» **WHAT THIS TASK INVOLVES**: The answer must consist of every line from the entries below that contains the word "Documentation".

(Extracted records)
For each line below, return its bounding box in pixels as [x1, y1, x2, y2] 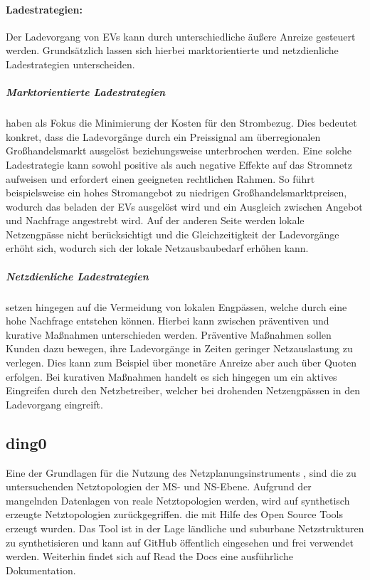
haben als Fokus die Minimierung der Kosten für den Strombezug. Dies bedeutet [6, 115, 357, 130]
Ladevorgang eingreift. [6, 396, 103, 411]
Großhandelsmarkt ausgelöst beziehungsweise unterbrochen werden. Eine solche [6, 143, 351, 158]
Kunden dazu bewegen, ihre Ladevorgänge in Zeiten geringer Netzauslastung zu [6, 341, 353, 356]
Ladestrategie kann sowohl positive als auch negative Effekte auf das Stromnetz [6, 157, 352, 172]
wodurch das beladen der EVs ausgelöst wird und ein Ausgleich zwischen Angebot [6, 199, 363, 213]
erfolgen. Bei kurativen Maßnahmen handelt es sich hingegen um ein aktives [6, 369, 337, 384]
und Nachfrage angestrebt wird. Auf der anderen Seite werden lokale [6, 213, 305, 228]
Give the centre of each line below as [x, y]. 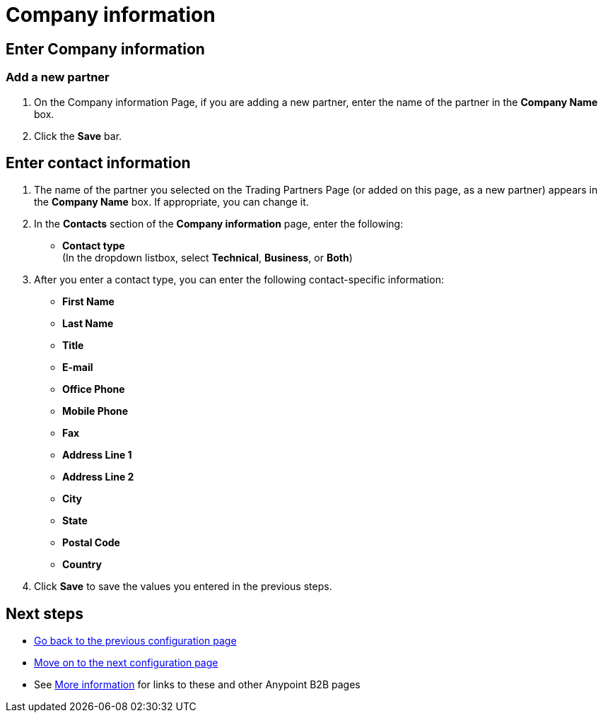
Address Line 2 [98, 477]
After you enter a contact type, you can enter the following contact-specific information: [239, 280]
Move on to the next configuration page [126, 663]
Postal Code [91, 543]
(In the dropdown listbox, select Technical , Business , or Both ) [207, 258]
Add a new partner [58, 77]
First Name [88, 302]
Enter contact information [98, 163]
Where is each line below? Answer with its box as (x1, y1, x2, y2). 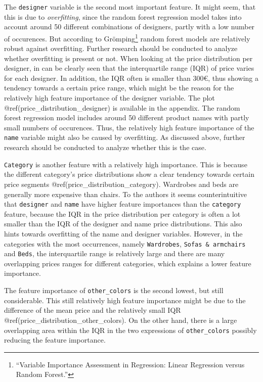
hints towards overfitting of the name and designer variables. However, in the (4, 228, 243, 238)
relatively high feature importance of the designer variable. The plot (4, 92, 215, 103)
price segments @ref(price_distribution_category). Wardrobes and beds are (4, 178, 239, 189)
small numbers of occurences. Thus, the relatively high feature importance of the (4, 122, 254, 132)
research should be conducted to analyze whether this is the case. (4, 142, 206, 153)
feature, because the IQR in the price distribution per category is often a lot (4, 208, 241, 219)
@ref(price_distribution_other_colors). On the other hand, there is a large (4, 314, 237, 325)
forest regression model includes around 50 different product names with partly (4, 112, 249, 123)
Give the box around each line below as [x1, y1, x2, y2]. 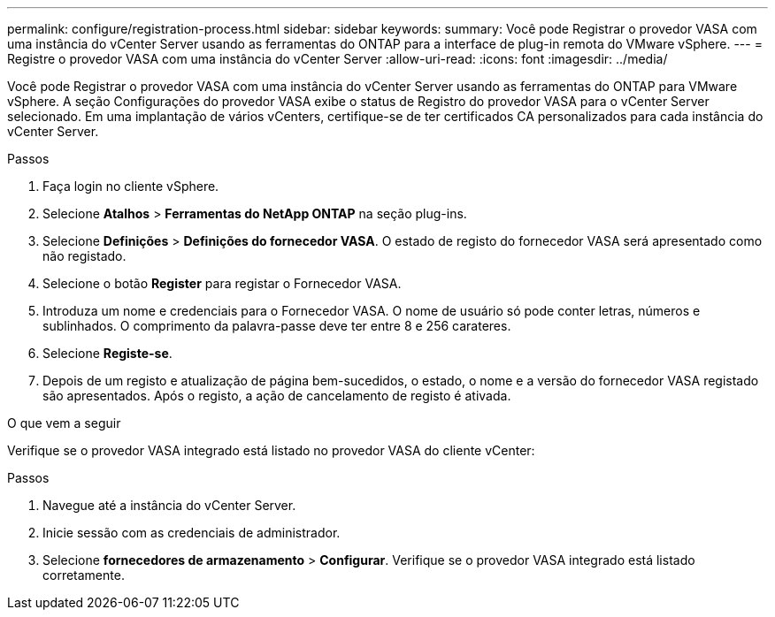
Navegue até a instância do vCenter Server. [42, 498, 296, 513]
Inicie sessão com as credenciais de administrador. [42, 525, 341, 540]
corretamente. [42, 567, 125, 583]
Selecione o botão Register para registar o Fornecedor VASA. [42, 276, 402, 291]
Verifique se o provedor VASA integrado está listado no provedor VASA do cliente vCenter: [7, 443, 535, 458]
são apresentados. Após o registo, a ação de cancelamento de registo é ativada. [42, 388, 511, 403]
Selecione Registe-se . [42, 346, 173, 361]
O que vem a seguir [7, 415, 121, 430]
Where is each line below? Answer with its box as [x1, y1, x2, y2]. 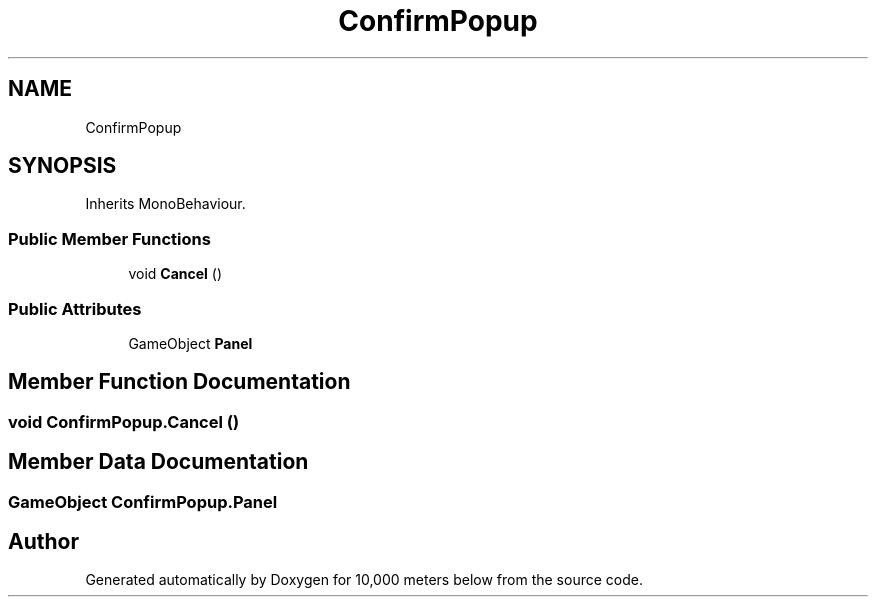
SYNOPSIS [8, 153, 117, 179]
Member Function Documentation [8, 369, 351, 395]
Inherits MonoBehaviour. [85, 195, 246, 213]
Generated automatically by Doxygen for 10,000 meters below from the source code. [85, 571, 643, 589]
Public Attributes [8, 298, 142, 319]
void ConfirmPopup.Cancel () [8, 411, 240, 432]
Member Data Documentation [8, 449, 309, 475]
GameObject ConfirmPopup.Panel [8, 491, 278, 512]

» **TASK SOLUTION**:
Member Function Documentation [8, 369, 351, 395]
Member Data Documentation [8, 449, 309, 475]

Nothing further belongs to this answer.